Instructions for the task
What appears from the first line of the data below through the line containing "campaign featuring Dylan", both included, should be copied exactly, and nothing else.
-- Opening Marker --
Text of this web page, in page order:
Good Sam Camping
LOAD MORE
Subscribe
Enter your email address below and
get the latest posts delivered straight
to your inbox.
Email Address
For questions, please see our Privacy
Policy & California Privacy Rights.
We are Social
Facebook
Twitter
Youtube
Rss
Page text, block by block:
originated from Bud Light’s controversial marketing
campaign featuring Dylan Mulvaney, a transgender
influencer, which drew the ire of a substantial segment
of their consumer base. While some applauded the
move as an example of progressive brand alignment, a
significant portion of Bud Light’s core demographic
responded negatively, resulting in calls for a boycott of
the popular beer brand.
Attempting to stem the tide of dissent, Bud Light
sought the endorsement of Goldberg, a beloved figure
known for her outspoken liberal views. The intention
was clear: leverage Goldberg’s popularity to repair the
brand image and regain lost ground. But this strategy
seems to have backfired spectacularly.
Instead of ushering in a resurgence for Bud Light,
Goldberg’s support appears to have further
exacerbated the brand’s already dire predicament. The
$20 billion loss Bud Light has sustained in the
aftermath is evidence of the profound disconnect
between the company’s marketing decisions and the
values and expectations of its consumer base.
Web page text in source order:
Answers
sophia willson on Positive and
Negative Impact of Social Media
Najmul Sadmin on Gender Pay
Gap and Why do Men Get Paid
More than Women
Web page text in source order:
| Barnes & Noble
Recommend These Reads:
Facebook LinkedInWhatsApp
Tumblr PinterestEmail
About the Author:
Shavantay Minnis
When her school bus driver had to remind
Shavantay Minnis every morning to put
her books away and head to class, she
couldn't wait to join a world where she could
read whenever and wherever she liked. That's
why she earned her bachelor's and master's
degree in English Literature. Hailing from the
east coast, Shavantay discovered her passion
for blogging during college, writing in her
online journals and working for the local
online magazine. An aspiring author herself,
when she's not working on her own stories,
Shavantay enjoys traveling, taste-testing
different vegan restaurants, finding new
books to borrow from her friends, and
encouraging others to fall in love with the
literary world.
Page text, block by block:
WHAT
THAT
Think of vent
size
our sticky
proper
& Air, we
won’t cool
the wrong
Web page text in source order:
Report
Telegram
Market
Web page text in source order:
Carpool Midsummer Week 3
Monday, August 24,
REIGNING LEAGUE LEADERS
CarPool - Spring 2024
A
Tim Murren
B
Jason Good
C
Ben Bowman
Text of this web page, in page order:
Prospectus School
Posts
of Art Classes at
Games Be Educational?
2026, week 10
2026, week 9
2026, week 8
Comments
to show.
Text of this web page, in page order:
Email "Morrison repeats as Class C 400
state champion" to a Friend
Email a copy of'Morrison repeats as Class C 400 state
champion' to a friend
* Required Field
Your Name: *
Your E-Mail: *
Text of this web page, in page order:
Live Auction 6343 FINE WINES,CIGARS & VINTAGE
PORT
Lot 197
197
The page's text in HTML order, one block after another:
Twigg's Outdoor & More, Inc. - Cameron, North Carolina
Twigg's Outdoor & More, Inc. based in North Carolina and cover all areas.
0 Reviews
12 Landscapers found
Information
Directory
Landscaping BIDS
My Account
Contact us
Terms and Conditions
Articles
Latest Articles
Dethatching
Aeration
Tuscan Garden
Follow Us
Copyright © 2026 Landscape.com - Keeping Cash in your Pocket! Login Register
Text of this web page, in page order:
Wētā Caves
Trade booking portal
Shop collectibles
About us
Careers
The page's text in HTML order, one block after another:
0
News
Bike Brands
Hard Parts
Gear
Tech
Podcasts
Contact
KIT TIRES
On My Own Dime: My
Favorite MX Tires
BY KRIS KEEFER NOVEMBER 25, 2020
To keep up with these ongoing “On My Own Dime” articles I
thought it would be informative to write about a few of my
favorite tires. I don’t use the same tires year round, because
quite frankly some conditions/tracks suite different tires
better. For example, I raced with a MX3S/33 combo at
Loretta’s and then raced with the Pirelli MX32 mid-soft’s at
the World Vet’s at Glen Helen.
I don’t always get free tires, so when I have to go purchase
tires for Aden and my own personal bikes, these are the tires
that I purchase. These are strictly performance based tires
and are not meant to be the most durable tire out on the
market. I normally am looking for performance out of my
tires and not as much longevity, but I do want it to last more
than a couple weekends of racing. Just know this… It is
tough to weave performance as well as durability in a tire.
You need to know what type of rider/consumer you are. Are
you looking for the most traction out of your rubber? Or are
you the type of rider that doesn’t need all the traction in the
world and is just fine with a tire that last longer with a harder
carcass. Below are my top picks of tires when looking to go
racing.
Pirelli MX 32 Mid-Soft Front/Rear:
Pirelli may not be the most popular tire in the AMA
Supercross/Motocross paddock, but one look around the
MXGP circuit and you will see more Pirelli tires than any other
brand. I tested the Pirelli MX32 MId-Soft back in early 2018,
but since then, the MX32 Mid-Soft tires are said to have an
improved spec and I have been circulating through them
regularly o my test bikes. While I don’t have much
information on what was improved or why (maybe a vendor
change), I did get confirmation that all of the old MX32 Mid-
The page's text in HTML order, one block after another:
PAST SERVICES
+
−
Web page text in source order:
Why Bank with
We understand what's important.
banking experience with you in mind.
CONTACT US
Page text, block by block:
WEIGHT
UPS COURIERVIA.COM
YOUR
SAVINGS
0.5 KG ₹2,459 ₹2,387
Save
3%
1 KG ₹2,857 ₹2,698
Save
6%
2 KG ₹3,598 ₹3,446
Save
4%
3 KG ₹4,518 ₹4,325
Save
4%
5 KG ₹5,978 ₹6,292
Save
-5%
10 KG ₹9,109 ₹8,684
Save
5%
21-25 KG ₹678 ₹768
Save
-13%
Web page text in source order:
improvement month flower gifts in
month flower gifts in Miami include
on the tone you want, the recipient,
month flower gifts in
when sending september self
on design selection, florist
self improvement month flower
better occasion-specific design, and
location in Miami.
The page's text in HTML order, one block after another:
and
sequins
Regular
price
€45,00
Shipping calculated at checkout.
-- Closing Marker --
Result below
Text of this web page, in page order:
Good Sam Camping
LOAD MORE
Subscribe
Enter your email address below and
get the latest posts delivered straight
to your inbox.
Email Address
For questions, please see our Privacy
Policy & California Privacy Rights.
We are Social
Facebook
Twitter
Youtube
Rss
Page text, block by block:
originated from Bud Light’s controversial marketing
campaign featuring Dylan Mulvaney, a transgender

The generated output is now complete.